[WORK TO COMPLETE]:
Your answer should be the complete data, copied exactly.

(Stored items)
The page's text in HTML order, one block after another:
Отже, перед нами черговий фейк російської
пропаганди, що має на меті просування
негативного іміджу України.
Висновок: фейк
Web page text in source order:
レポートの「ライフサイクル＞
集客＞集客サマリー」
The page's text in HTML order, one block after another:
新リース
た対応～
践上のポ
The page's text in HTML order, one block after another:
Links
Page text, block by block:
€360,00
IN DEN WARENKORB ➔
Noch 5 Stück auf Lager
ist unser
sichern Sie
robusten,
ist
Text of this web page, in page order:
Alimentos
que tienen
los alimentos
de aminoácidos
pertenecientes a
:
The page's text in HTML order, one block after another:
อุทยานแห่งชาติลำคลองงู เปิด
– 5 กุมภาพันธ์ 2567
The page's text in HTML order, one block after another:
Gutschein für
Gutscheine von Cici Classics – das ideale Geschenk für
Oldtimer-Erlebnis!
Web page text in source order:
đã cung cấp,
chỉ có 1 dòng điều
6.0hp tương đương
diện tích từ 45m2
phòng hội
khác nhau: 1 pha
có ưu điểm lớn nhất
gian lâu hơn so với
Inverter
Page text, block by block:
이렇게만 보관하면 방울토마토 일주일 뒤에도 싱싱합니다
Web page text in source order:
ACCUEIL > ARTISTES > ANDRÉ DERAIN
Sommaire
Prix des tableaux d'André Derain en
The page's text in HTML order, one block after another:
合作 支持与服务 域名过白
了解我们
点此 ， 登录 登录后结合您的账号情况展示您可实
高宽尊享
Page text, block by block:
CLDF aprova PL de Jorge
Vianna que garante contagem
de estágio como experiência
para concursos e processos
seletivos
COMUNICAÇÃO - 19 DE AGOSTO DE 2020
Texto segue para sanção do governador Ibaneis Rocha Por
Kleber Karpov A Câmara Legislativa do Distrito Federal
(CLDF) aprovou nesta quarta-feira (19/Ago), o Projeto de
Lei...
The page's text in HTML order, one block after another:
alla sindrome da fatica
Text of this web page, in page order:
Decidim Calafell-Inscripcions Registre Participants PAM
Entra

[SOLUTION FOR THIS PROBLEM]:
The page's text in HTML order, one block after another:
Отже, перед нами черговий фейк російської
пропаганди, що має на меті просування
негативного іміджу України.
Висновок: фейк
Web page text in source order:
レポートの「ライフサイクル＞
集客＞集客サマリー」
The page's text in HTML order, one block after another:
新リース
た対応～
践上のポ
The page's text in HTML order, one block after another:
Links
Page text, block by block:
€360,00
IN DEN WARENKORB ➔
Noch 5 Stück auf Lager
ist unser
sichern Sie
robusten,
ist
Text of this web page, in page order:
Alimentos
que tienen
los alimentos
de aminoácidos
pertenecientes a
:
The page's text in HTML order, one block after another:
อุทยานแห่งชาติลำคลองงู เปิด
– 5 กุมภาพันธ์ 2567
The page's text in HTML order, one block after another:
Gutschein für
Gutscheine von Cici Classics – das ideale Geschenk für
Oldtimer-Erlebnis!
Web page text in source order:
đã cung cấp,
chỉ có 1 dòng điều
6.0hp tương đương
diện tích từ 45m2
phòng hội
khác nhau: 1 pha
có ưu điểm lớn nhất
gian lâu hơn so với
Inverter
Page text, block by block:
이렇게만 보관하면 방울토마토 일주일 뒤에도 싱싱합니다
Web page text in source order:
ACCUEIL > ARTISTES > ANDRÉ DERAIN
Sommaire
Prix des tableaux d'André Derain en
The page's text in HTML order, one block after another:
合作 支持与服务 域名过白
了解我们
点此 ， 登录 登录后结合您的账号情况展示您可实
高宽尊享
Page text, block by block:
CLDF aprova PL de Jorge
Vianna que garante contagem
de estágio como experiência
para concursos e processos
seletivos
COMUNICAÇÃO - 19 DE AGOSTO DE 2020
Texto segue para sanção do governador Ibaneis Rocha Por
Kleber Karpov A Câmara Legislativa do Distrito Federal
(CLDF) aprovou nesta quarta-feira (19/Ago), o Projeto de
Lei...
The page's text in HTML order, one block after another:
alla sindrome da fatica
Text of this web page, in page order:
Decidim Calafell-Inscripcions Registre Participants PAM
Entra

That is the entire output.